╭──
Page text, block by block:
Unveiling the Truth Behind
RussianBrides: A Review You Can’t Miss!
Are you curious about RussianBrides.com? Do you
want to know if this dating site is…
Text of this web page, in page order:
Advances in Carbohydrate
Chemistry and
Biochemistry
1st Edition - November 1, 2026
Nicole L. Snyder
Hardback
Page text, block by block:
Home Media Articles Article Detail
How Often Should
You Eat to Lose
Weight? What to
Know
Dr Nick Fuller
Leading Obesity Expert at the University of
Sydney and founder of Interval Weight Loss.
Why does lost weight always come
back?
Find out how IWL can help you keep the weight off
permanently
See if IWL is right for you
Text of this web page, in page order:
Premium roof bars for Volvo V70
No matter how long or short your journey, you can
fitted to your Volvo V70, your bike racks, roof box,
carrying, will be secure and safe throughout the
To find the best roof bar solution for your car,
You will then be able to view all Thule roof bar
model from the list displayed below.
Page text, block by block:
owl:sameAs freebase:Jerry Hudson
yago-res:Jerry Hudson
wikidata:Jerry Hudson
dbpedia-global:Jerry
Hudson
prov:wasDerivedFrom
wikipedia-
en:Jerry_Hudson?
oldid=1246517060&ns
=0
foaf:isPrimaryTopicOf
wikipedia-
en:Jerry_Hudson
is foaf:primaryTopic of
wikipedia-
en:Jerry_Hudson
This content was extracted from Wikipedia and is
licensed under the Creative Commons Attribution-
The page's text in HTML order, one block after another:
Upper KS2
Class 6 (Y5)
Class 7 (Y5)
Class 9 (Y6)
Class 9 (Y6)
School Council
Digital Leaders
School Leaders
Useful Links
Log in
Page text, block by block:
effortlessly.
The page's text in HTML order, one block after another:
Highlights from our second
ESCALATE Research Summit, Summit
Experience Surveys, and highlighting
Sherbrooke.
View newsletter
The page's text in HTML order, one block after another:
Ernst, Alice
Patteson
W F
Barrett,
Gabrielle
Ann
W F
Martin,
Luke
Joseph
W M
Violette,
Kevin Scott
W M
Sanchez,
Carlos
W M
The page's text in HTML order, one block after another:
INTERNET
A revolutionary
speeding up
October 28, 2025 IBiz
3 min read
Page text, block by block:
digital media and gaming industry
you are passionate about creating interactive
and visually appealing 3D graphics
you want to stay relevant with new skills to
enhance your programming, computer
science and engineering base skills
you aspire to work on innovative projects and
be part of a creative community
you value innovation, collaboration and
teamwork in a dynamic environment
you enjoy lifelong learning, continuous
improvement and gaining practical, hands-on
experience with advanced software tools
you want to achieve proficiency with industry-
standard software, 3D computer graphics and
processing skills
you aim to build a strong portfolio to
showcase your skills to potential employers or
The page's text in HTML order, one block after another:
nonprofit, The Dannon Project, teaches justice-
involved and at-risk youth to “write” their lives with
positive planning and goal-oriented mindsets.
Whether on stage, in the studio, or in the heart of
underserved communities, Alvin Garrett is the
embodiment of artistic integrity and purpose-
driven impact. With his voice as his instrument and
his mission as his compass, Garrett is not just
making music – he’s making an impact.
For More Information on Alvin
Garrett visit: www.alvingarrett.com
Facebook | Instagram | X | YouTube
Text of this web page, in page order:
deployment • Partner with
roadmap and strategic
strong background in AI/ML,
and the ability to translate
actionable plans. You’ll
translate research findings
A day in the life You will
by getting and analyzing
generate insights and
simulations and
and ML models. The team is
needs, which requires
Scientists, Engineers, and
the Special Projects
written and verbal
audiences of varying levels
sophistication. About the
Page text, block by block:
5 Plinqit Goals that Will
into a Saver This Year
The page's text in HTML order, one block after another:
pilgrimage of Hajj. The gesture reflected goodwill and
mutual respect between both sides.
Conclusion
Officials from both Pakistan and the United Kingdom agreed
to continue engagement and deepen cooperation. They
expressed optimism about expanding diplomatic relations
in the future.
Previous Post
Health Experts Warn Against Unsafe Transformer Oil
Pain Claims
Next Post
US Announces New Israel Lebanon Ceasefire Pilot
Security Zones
╰──
Problem. Word for word, set down all of the material.

Output of the task.
Page text, block by block:
Unveiling the Truth Behind
RussianBrides: A Review You Can’t Miss!
Are you curious about RussianBrides.com? Do you
want to know if this dating site is…
Text of this web page, in page order:
Advances in Carbohydrate
Chemistry and
Biochemistry
1st Edition - November 1, 2026
Nicole L. Snyder
Hardback
Page text, block by block:
Home Media Articles Article Detail
How Often Should
You Eat to Lose
Weight? What to
Know
Dr Nick Fuller
Leading Obesity Expert at the University of
Sydney and founder of Interval Weight Loss.
Why does lost weight always come
back?
Find out how IWL can help you keep the weight off
permanently
See if IWL is right for you
Text of this web page, in page order:
Premium roof bars for Volvo V70
No matter how long or short your journey, you can
fitted to your Volvo V70, your bike racks, roof box,
carrying, will be secure and safe throughout the
To find the best roof bar solution for your car,
You will then be able to view all Thule roof bar
model from the list displayed below.
Page text, block by block:
owl:sameAs freebase:Jerry Hudson
yago-res:Jerry Hudson
wikidata:Jerry Hudson
dbpedia-global:Jerry
Hudson
prov:wasDerivedFrom
wikipedia-
en:Jerry_Hudson?
oldid=1246517060&ns
=0
foaf:isPrimaryTopicOf
wikipedia-
en:Jerry_Hudson
is foaf:primaryTopic of
wikipedia-
en:Jerry_Hudson
This content was extracted from Wikipedia and is
licensed under the Creative Commons Attribution-
The page's text in HTML order, one block after another:
Upper KS2
Class 6 (Y5)
Class 7 (Y5)
Class 9 (Y6)
Class 9 (Y6)
School Council
Digital Leaders
School Leaders
Useful Links
Log in
Page text, block by block:
effortlessly.
The page's text in HTML order, one block after another:
Highlights from our second
ESCALATE Research Summit, Summit
Experience Surveys, and highlighting
Sherbrooke.
View newsletter
The page's text in HTML order, one block after another:
Ernst, Alice
Patteson
W F
Barrett,
Gabrielle
Ann
W F
Martin,
Luke
Joseph
W M
Violette,
Kevin Scott
W M
Sanchez,
Carlos
W M
The page's text in HTML order, one block after another:
INTERNET
A revolutionary
speeding up
October 28, 2025 IBiz
3 min read
Page text, block by block:
digital media and gaming industry
you are passionate about creating interactive
and visually appealing 3D graphics
you want to stay relevant with new skills to
enhance your programming, computer
science and engineering base skills
you aspire to work on innovative projects and
be part of a creative community
you value innovation, collaboration and
teamwork in a dynamic environment
you enjoy lifelong learning, continuous
improvement and gaining practical, hands-on
experience with advanced software tools
you want to achieve proficiency with industry-
standard software, 3D computer graphics and
processing skills
you aim to build a strong portfolio to
showcase your skills to potential employers or
The page's text in HTML order, one block after another:
nonprofit, The Dannon Project, teaches justice-
involved and at-risk youth to “write” their lives with
positive planning and goal-oriented mindsets.
Whether on stage, in the studio, or in the heart of
underserved communities, Alvin Garrett is the
embodiment of artistic integrity and purpose-
driven impact. With his voice as his instrument and
his mission as his compass, Garrett is not just
making music – he’s making an impact.
For More Information on Alvin
Garrett visit: www.alvingarrett.com
Facebook | Instagram | X | YouTube
Text of this web page, in page order:
deployment • Partner with
roadmap and strategic
strong background in AI/ML,
and the ability to translate
actionable plans. You’ll
translate research findings
A day in the life You will
by getting and analyzing
generate insights and
simulations and
and ML models. The team is
needs, which requires
Scientists, Engineers, and
the Special Projects
written and verbal
audiences of varying levels
sophistication. About the
Page text, block by block:
5 Plinqit Goals that Will
into a Saver This Year
The page's text in HTML order, one block after another:
pilgrimage of Hajj. The gesture reflected goodwill and
mutual respect between both sides.
Conclusion
Officials from both Pakistan and the United Kingdom agreed
to continue engagement and deepen cooperation. They
expressed optimism about expanding diplomatic relations
in the future.
Previous Post
Health Experts Warn Against Unsafe Transformer Oil
Pain Claims
Next Post
US Announces New Israel Lebanon Ceasefire Pilot
Security Zones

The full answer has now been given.